◆ Work instruction ◆
Produce a faithful copy of every record below, without the pictures.

(Provided information Opens)

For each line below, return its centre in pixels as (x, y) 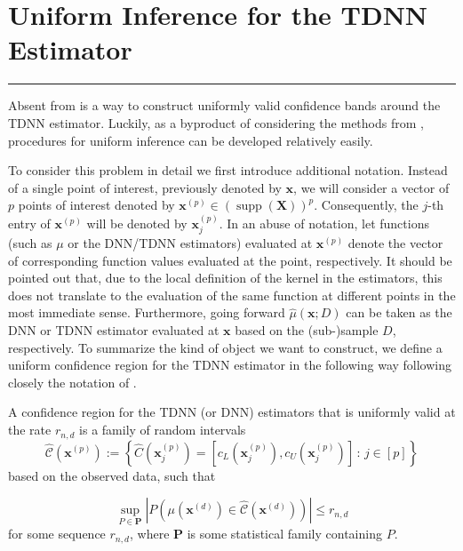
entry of (29, 223)
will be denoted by (137, 223)
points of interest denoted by (96, 205)
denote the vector (395, 243)
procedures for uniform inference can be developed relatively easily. (191, 140)
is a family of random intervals (163, 430)
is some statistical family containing (284, 534)
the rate (30, 430)
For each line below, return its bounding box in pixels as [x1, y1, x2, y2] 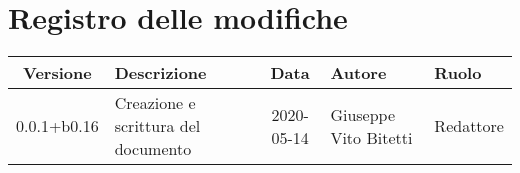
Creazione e [114, 91, 196, 115]
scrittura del [114, 114, 201, 138]
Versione [23, 61, 92, 85]
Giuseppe [330, 102, 396, 126]
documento [114, 137, 192, 161]
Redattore [434, 114, 504, 138]
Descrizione [114, 61, 207, 85]
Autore [330, 61, 387, 85]

(Provided information Closes)

◆ Response area ◆
For each line below, return its centre in pixels as (x, y) 
entry of (29, 223)
will be denoted by (137, 223)
points of interest denoted by (96, 205)
denote the vector (395, 243)
procedures for uniform inference can be developed relatively easily. (191, 140)
is a family of random intervals (163, 430)
is some statistical family containing (284, 534)
the rate (30, 430)
For each line below, return its bounding box in pixels as [x1, y1, x2, y2] 
Creazione e [114, 91, 196, 115]
scrittura del [114, 114, 201, 138]
Versione [23, 61, 92, 85]
Giuseppe [330, 102, 396, 126]
documento [114, 137, 192, 161]
Redattore [434, 114, 504, 138]
Descrizione [114, 61, 207, 85]
Autore [330, 61, 387, 85]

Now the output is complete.